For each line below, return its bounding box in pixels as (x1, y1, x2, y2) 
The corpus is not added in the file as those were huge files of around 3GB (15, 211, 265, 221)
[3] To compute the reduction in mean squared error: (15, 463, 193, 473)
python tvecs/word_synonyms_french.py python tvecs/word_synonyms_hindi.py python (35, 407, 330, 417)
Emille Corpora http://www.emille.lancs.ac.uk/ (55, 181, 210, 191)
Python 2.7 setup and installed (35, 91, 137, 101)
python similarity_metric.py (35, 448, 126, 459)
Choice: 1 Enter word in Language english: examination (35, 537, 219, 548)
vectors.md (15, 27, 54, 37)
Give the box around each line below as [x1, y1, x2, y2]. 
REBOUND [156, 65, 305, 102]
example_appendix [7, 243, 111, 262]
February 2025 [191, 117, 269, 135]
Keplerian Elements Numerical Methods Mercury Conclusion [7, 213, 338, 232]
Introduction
____
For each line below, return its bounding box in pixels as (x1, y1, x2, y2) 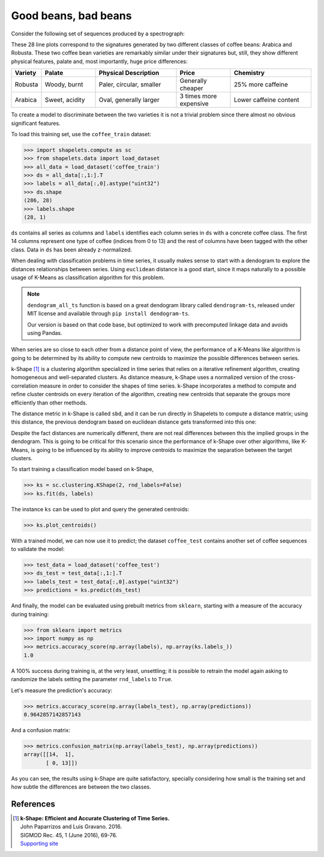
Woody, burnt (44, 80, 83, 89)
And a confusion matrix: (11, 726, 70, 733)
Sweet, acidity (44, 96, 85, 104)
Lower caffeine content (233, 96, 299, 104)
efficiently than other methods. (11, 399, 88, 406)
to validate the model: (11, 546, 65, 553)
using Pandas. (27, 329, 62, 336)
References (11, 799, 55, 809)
____
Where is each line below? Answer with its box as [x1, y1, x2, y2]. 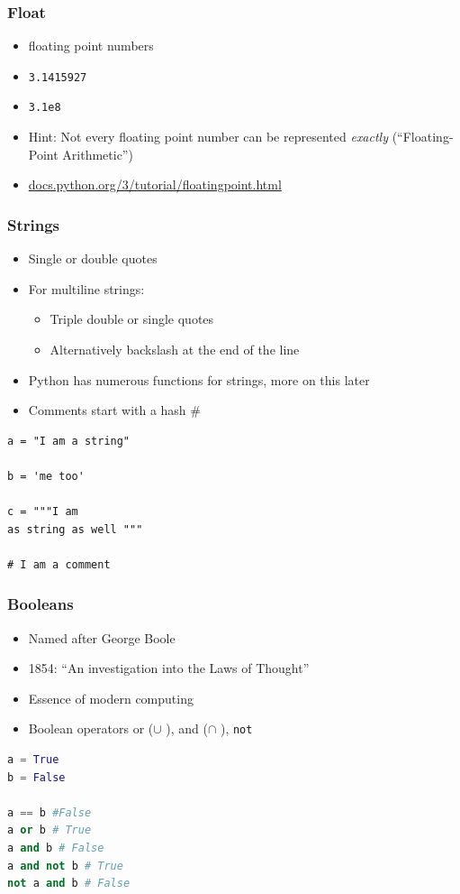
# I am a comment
____
**WORK ITEM:** From the material above, set down exactly the lines starting at the one with "python similarity_metric.py (35, 448, 126, 459)" and ending at the one with "Introduction", end lines included.

**TASK RESPONSE:**
python similarity_metric.py (35, 448, 126, 459)
Choice: 1 Enter word in Language english: examination (35, 537, 219, 548)
vectors.md (15, 27, 54, 37)
Give the box around each line below as [x1, y1, x2, y2]. 
REBOUND [156, 65, 305, 102]
example_appendix [7, 243, 111, 262]
February 2025 [191, 117, 269, 135]
Keplerian Elements Numerical Methods Mercury Conclusion [7, 213, 338, 232]
Introduction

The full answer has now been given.